### [AIM OF THE EXERCISE]
Take the line that contains "Type A Weapons" as the first line and the final line of the records as the last; return exactly those lines and the lines between.

### [MATERIAL TO PROCESS]
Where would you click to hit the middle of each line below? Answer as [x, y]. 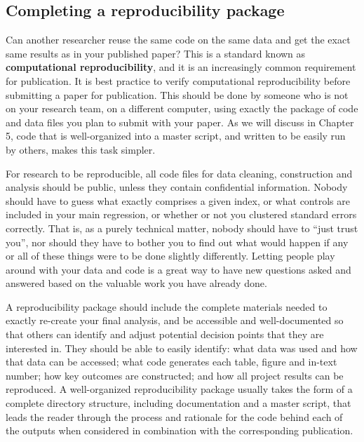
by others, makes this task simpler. [81, 149]
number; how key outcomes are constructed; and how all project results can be [175, 375]
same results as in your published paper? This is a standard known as [156, 53]
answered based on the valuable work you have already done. [136, 283]
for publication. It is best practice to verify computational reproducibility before [178, 80]
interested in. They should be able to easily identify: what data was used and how [182, 348]
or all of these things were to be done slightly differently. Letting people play [170, 256]
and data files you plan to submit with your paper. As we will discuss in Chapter [180, 122]
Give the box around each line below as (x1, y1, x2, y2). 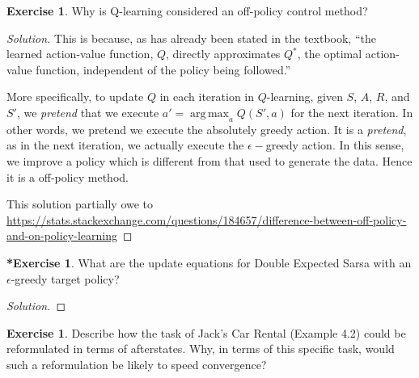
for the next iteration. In (290, 103, 413, 120)
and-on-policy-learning (6, 227, 117, 244)
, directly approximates (166, 45, 281, 62)
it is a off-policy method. (6, 168, 129, 185)
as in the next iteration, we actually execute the (6, 136, 244, 153)
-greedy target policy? (11, 270, 120, 287)
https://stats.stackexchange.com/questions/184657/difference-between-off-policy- (6, 211, 407, 228)
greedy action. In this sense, (265, 136, 404, 153)
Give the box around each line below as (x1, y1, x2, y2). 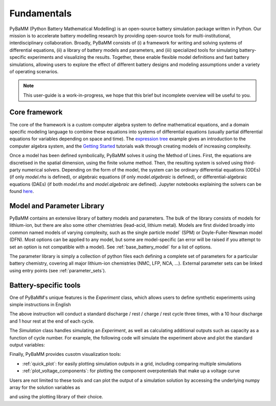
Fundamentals (9, 8, 72, 19)
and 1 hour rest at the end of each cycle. (9, 318, 95, 324)
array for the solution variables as (9, 384, 80, 390)
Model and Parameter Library (9, 201, 105, 210)
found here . (9, 188, 34, 195)
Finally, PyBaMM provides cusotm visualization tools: (9, 351, 121, 357)
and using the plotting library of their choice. (9, 394, 103, 400)
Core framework (9, 108, 63, 117)
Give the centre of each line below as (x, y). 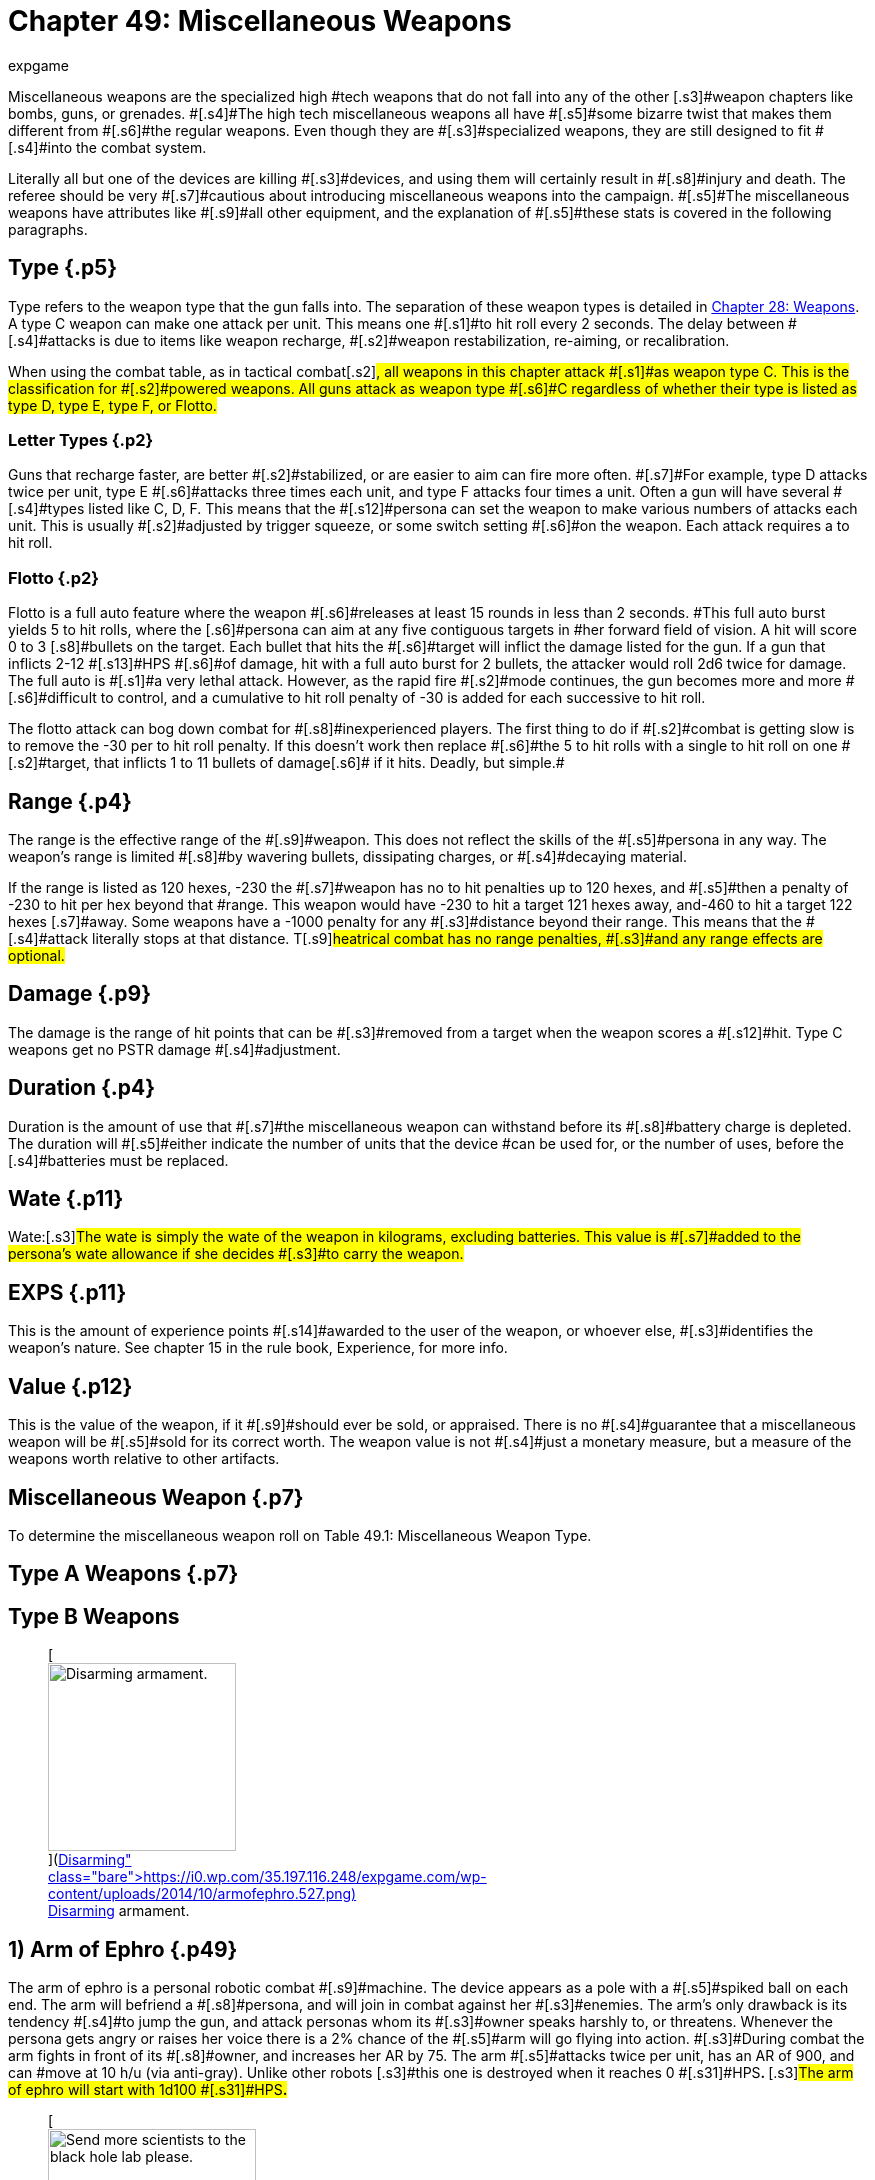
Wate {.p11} (66, 1199)
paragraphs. (48, 229)
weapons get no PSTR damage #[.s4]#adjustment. (174, 1049)
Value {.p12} (70, 1386)
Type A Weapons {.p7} (123, 1574)
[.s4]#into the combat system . (107, 147)
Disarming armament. (119, 1911)
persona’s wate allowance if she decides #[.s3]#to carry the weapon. (236, 1254)

### [SOLUTION]
Type A Weapons {.p7} (123, 1574)
[.s4]#into the combat system . (107, 147)
Disarming armament. (119, 1911)
persona’s wate allowance if she decides #[.s3]#to carry the weapon. (236, 1254)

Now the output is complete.